Companies have continued to develop despite widespread regulatory monitoring. A leading cryptocurrency exchange, Coinbase, is investigating “flatcoins” on its Base network. Inflation-pegged stablecoins, or “flatcoins,” were recently disclosed by Coinbase to be necessary for development on the Base network. This is one of three important breakthroughs the company plans to implement on its layer-2 network.
The new exchange activity is being seen as strange since most stablecoins are tied to the US dollar (USD) or another fiat currency. The “price of living” may serve as a backing for Coinbase’s flatcoins. The CPI and other measures of inflation will be monitored to ensure this is the case.
Inflation Tracking Stablecoin
There was a lot of buzz around the debut of the Base network. The first phase of the layer-2 network is to issue a flatcoin tied to inflation. According to Coinbase, developing an inflation-tracking stablecoin that challenges central banks’ erroneous monetary policy choices is the need of the hour, in light of the present financial crisis.
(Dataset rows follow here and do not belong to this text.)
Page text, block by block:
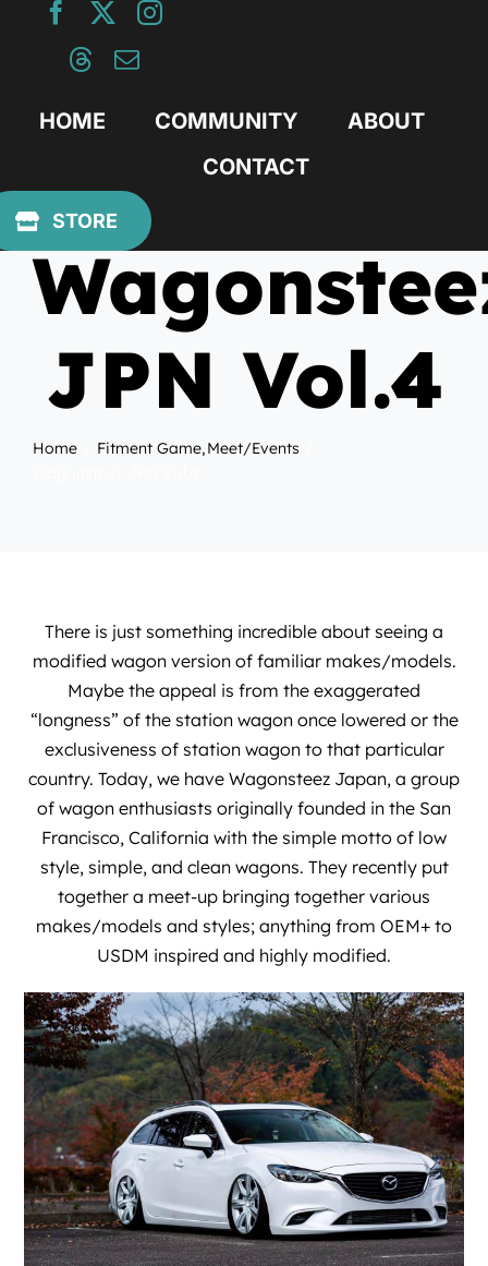
HOME COMMUNITY
ABOUT
CONTACT
STORE
JPN Vol.4
Home Fitment Game Meet/Events
There is just something incredible about seeing a
modified wagon version of familiar makes/models.
Maybe the appeal is from the exaggerated
“longness” of the station wagon once lowered or the
exclusiveness of station wagon to that particular
country. Today, we have Wagonsteez Japan, a group
of wagon enthusiasts originally founded in the San
Francisco, California with the simple motto of low
style, simple, and clean wagons. They recently put
together a meet-up bringing together various
makes/models and styles; anything from OEM+ to
USDM inspired and highly modified.
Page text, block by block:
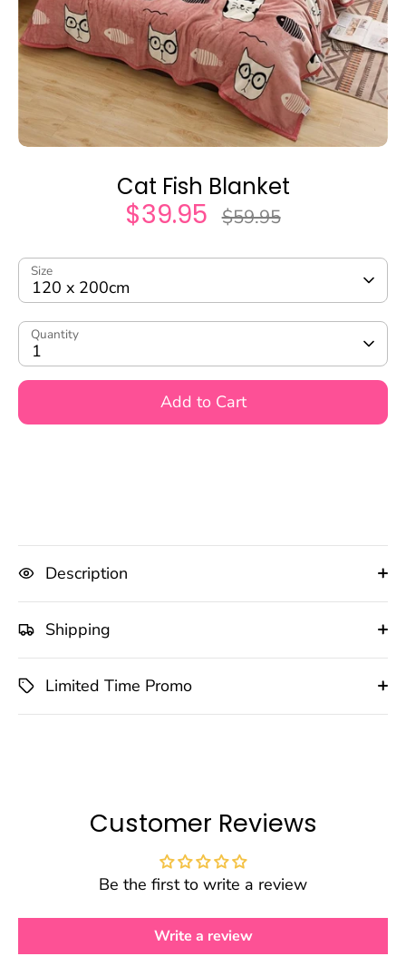
Cat Fish Blanket
$39.95
Regular
$59.95
Size
120 x 200cm
Quantity
1
Add to Cart
Description
Shipping
Limited Time Promo
Customer Reviews
Be the first to write a review
Write a review
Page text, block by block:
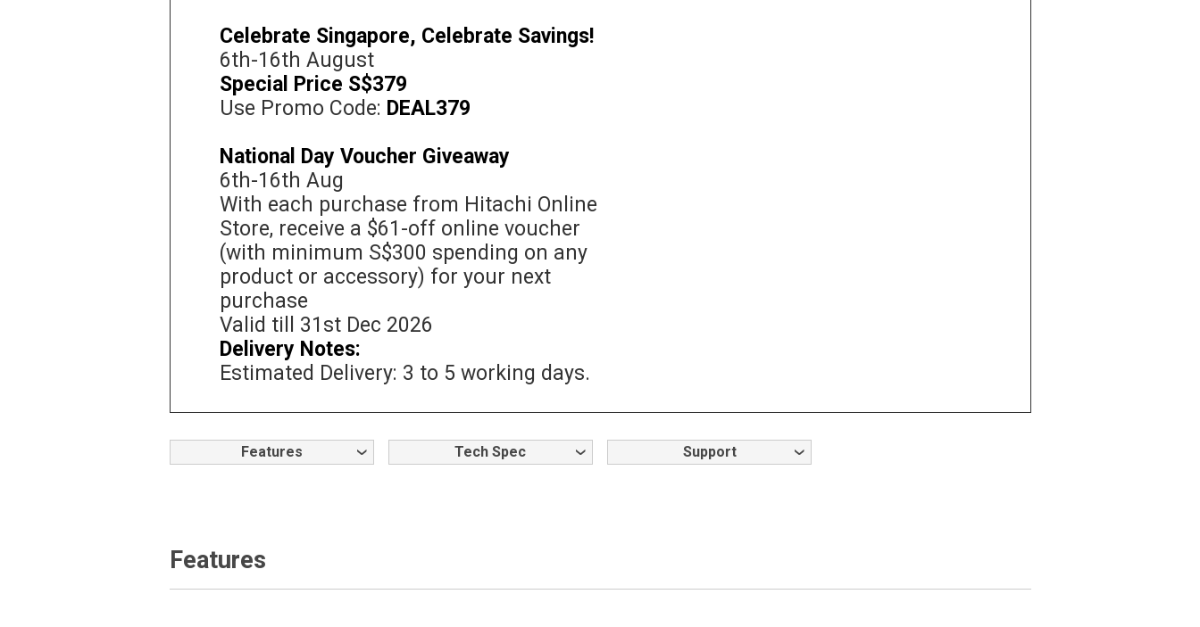
Celebrate Singapore, Celebrate Savings!
6th-16th August
Special Price S$379
Use Promo Code: DEAL379
National Day Voucher Giveaway
6th-16th Aug
With each purchase from Hitachi Online
Store, receive a $61-off online voucher
(with minimum S$300 spending on any
product or accessory) for your next
purchase
Valid till 31st Dec 2026
Delivery Notes:
Estimated Delivery: 3 to 5 working days.
Features Tech Spec Support
Features
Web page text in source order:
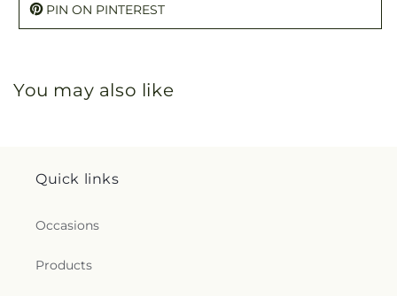
PIN ON PINTEREST
You may also like
Quick links
Occasions
Products
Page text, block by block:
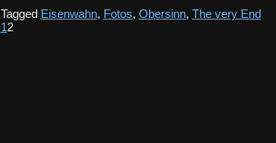
Tagged Eisenwahn, Fotos, Obersinn, The very End
12
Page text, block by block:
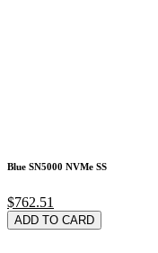
Blue SN5000 NVMe SS
$762.51
ADD TO CARD
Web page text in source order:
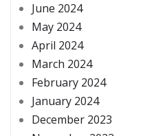
June 2024
May 2024
April 2024
March 2024
February 2024
January 2024
December 2023
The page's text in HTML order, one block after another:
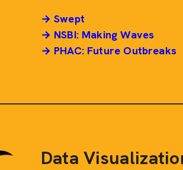
→ Swept
→ NSBI: Making Waves
→ PHAC: Future Outbreaks
Data
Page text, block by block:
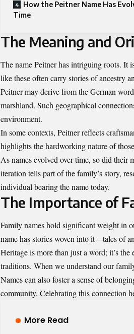
How the Peitner Name Has
Time
The Meaning and
The name Peitner has intriguing roots. It
like these often carry stories of ancestry
Peitner may derive from the German
marshland. Such geographical
environment.
In some contexts, Peitner reflects
highlights the hardworking nature of
As names evolved over time, so did
iteration tells part of the family’s story,
individual bearing the name today.
The Importance of
Family names hold significant weight in
name has stories woven into it—tales of
Heritage is more than just a word; it’s
traditions. When we understand our
Names can also foster a sense of
community. Celebrating this connection
More Read
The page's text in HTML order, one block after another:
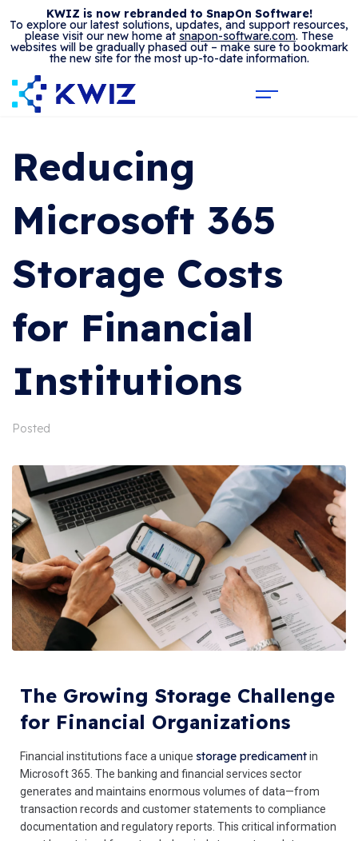
KWIZ is now rebranded to SnapOn Software!
To explore our latest solutions, updates, and support resources,
please visit our new home at snapon-software.com. These
websites will be gradually phased out – make sure to bookmark
the new site for the most up-to-date information.
Reducing
Microsoft 365
Storage Costs
for Financial
Institutions
Posted
The Growing Storage Challenge
for Financial Organizations
Financial institutions face a unique storage predicamentin
Microsoft 365. The banking and financial services sector
generates and maintains enormous volumes of data—from
transaction records and customer statements to compliance
documentation and regulatory reports. This critical information
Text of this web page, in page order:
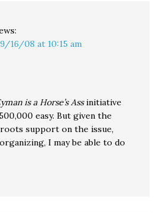
16/08 at 10:15 am
is a Horse’s Assinitiative
easy. But given the
support on the issue,
I may be able to do
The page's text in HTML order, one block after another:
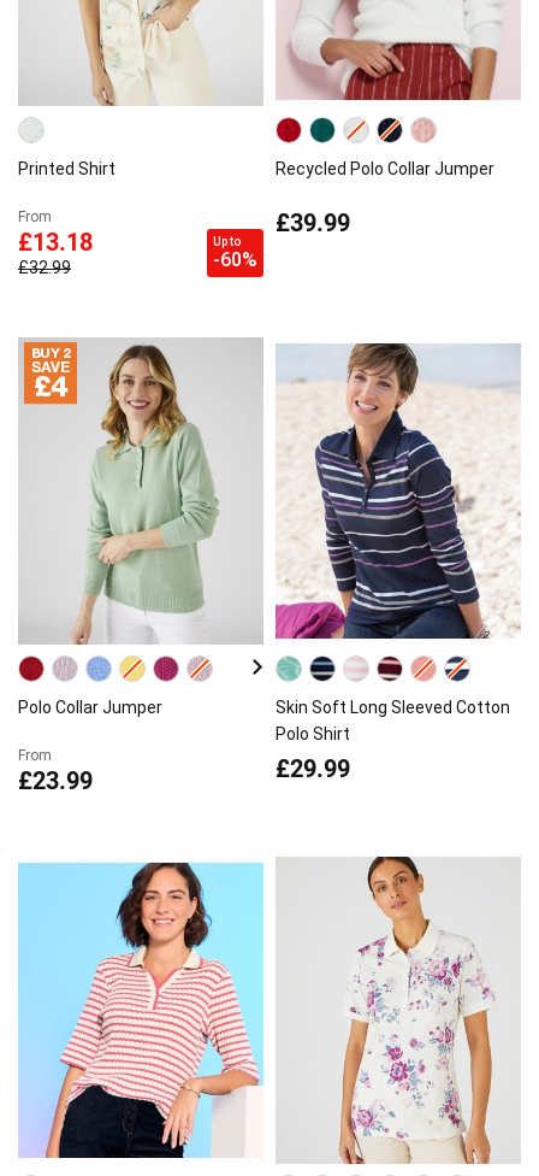
Printed Shirt
From
£13.18
£32.99
Up to
-60%
Recycled Polo Collar Jumper
£39.99
Polo Collar Jumper
From
£23.99
Skin Soft Long Sleeved Cotton
Polo Shirt
£29.99
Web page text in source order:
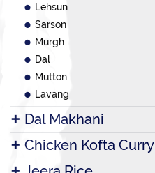
Lehsun
Sarson
Murgh
Dal
Mutton
Lavang
Dal Makhani
Chicken Kofta Curry
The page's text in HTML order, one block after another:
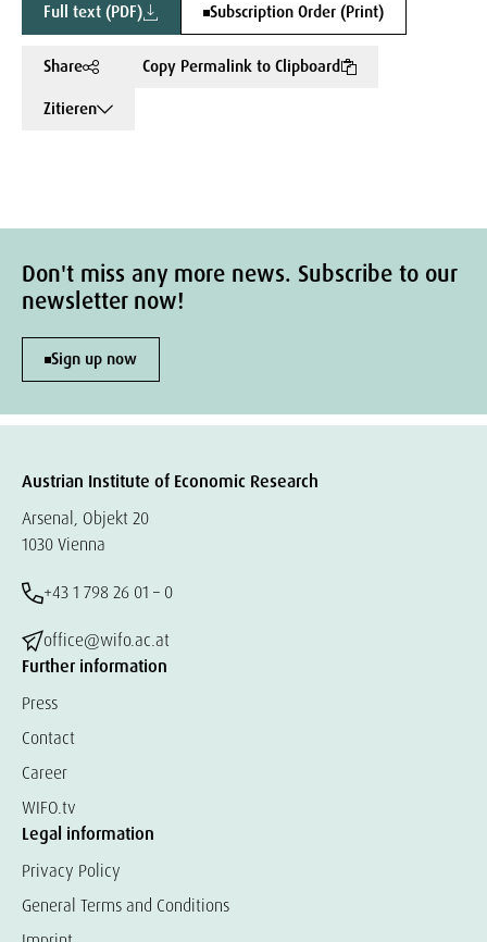
Full text (PDF) Subscription Order (Print)
Share
Copy Permalink to Clipboard
Zitieren
Don't miss any more news. Subscribe to our
newsletter now!
Sign up now
Austrian Institute of Economic Research
Arsenal, Objekt 20
1030 Vienna
+43 1 798 26 01 – 0
office@wifo.ac.at
Further information
Press
Contact
Career
WIFO.tv
Legal information
Privacy Policy
General Terms and Conditions
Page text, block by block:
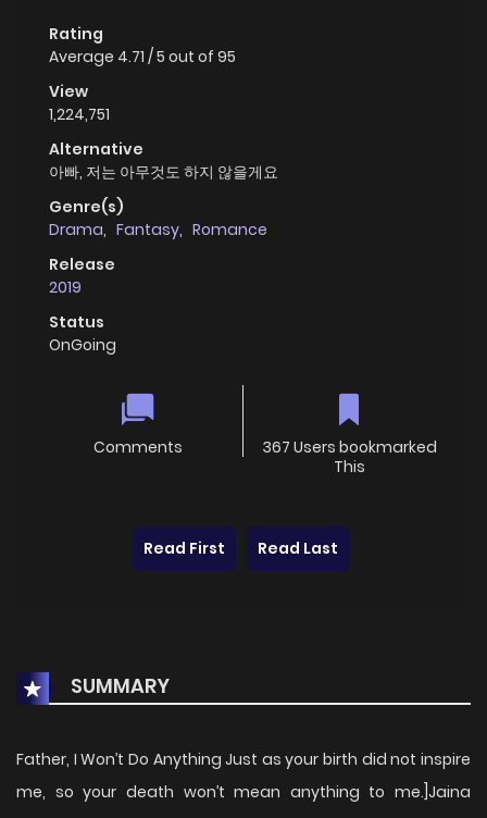
Rating
Average 4.71 /5 out of 95
View
1,224,751
Alternative
아빠, 저는 아무것도 하지 않을게요
Genre(s)
Drama, Fantasy, Romance
Release
2019
Status
OnGoing
Comments
367 Users bookmarked
This
Read First Read Last
SUMMARY
Father, I Won’t Do Anything Just as your birth did not inspire
me, so your death won’t mean anything to me.]Jaina
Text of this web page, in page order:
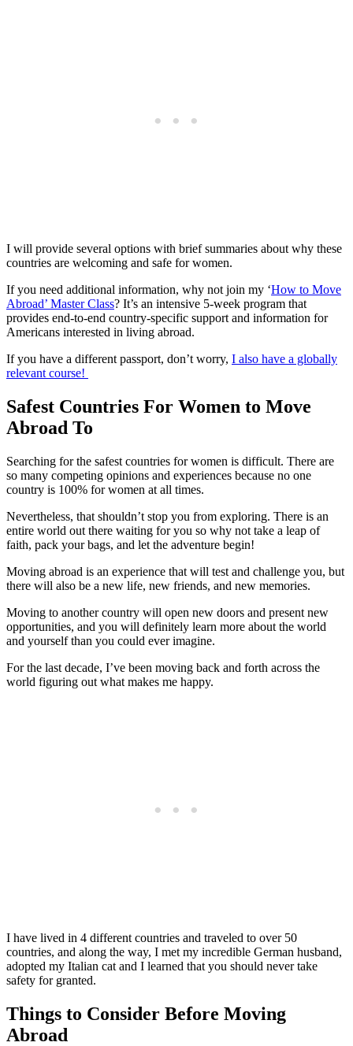
I will provide several options with brief summaries about why these
countries are welcoming and safe for women.
If you need additional information, why not join my ‘How to Move
Abroad’ Master Class? It’s an intensive 5-week program that
provides end-to-end country-specific support and information for
Americans interested in living abroad.
If you have a different passport, don’t worry, I also have a globally
relevant course!
Safest Countries For Women to Move
Abroad To
Searching for the safest countries for women is difficult. There are
so many competing opinions and experiences because no one
country is 100% for women at all times.
Nevertheless, that shouldn’t stop you from exploring. There is an
entire world out there waiting for you so why not take a leap of
faith, pack your bags, and let the adventure begin!
Moving abroad is an experience that will test and challenge you, but
there will also be a new life, new friends, and new memories.
Moving to another country will open new doors and present new
opportunities, and you will definitely learn more about the world
and yourself than you could ever imagine.
For the last decade, I’ve been moving back and forth across the
world figuring out what makes me happy.
I have lived in 4 different countries and traveled to over 50
countries, and along the way, I met my incredible German husband,
adopted my Italian cat and I learned that you should never take
safety for granted.
Things to Consider Before Moving
Abroad
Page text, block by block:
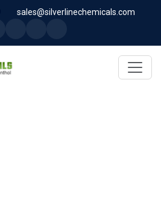
sales@silverlinechemicals.com
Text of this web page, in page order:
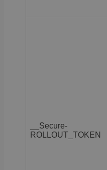
__Secure-
ROLLOUT_TOKEN
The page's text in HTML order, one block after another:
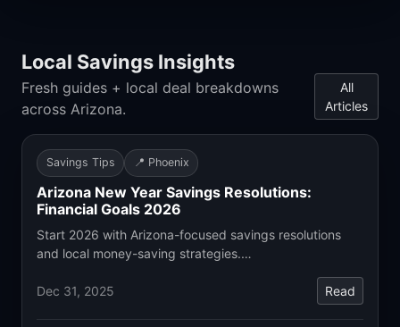
Local Savings Insights
Fresh guides + local deal breakdowns
across Arizona.
All
Articles
Savings Tips 📍 Phoenix
Arizona New Year Savings Resolutions:
Financial Goals 2026
Start 2026 with Arizona-focused savings resolutions
and local money-saving strategies.…
Dec 31, 2025 Read
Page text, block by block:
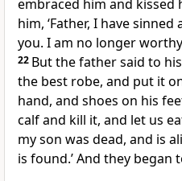
embraced him and kissed
him, ‘Father, I have
you. I am no longer
22 But the father said to
the best robe, and put it
hand, and shoes on his
calf and kill it, and let us
my son was dead, and is
is found.’ And they began
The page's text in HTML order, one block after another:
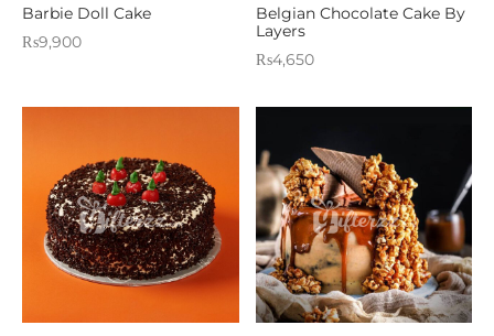
Barbie Doll Cake
₨9,900
Belgian Chocolate Cake By
Layers
₨4,650
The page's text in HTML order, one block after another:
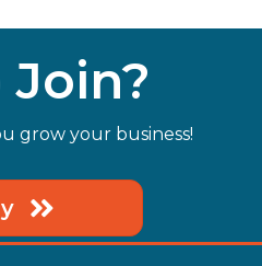
Join?
grow your business!
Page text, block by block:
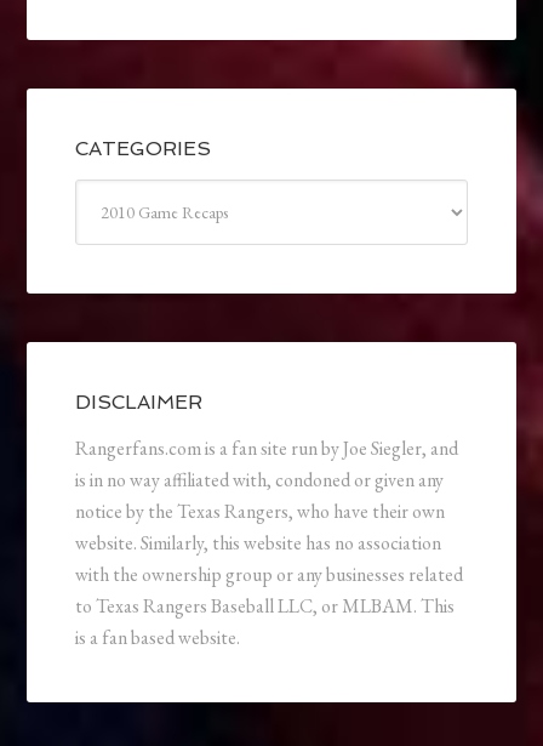
CATEGORIES
DISCLAIMER
Rangerfans.com is a fan site run by Joe Siegler, and
is in no way affiliated with, condoned or given any
notice by the Texas Rangers, who have their own
website. Similarly, this website has no association
with the ownership group or any businesses related
to Texas Rangers Baseball LLC, or MLBAM. This
is a fan based website.
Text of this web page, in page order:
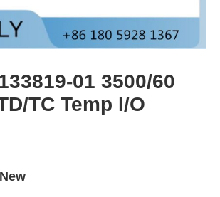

“[We] are particularly interested in ‘flatcoins’ — stablecoins that track the rate of inflation, enabling users to have stability in purchasing power while also having resiliency from the economic uncertainty caused by the legacy financial system.”
In addition, since their value would be pegged to inflation, these holdings would be safe investments. Because of the uncertainty of the local currency, this feature is especially helpful in countries or jurisdictions with significant inflation rates.
Developers are encouraged to create not just flatcoins, but also an on-chain reputation system and an on-chain limit order book (LOB) exchange. Tools to increase the safety of the DeFi environment have also been sought.